SUBJECTS AND METHODS  
Subjects
Male patients (n = 180) aged <65 y who were admitted to the Royal Infirmary of Edinburgh with AMI within 12 h after onset of symptoms were studied between March 1992 and August 1994; the last follow-up clinic was held in early November 1994. Patients were excluded if they had had angina pectoris (>6 mo duration) or a previous AMI and therefore might have changed their diet. Patients with major psychiatric disorders, established diabetes, or major life-threatening illnesses; patients who abused drugs or alcohol or were institutionalized; and nonwhite patients were also excluded. The diagnosis of AMI was based on electrocardiographic and enzyme changes. Peak creatine phosphokinase (CPK) activity was 962 ± 58 U/L, whereas the reference range for men is 30–200 U/L. The response rate was 96% of eligible patients.
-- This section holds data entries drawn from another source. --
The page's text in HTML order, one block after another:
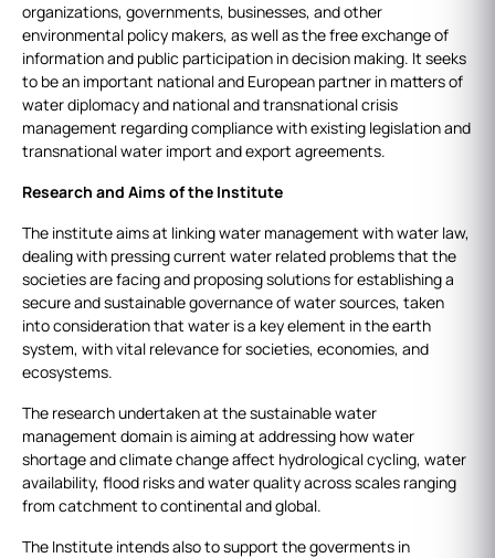
organizations, governments, businesses, and other
environmental policy makers, as well as the free exchange of
information and public participation in decision making. It seeks
to be an important national and European partner in matters of
water diplomacy and national and transnational crisis
management regarding compliance with existing legislation and
transnational water import and export agreements.
Research and Aims of the Institute
The institute aims at linking water management with water law,
dealing with pressing current water related problems that the
societies are facing and proposing solutions for establishing a
secure and sustainable governance of water sources, taken
into consideration that water is a key element in the earth
system, with vital relevance for societies, economies, and
ecosystems.
The research undertaken at the sustainable water
management domain is aiming at addressing how water
shortage and climate change affect hydrological cycling, water
availability, flood risks and water quality across scales ranging
from catchment to continental and global.
The Institute intends also to support the goverments in

Vitamin C status declines during AMI (14). We therefore reexamined patients 83 ± 14 d after AMI. Follow-up took place >100 d after AMI in 10 patients. There were 3 deaths and 13 refusals to attend follow-up. Patients with AMI could be referred to a dietitian 4–6 wk after discharge. After March 1993, patients attended group sessions to reduce their CHD risk but were not advised to use vitamin C supplements.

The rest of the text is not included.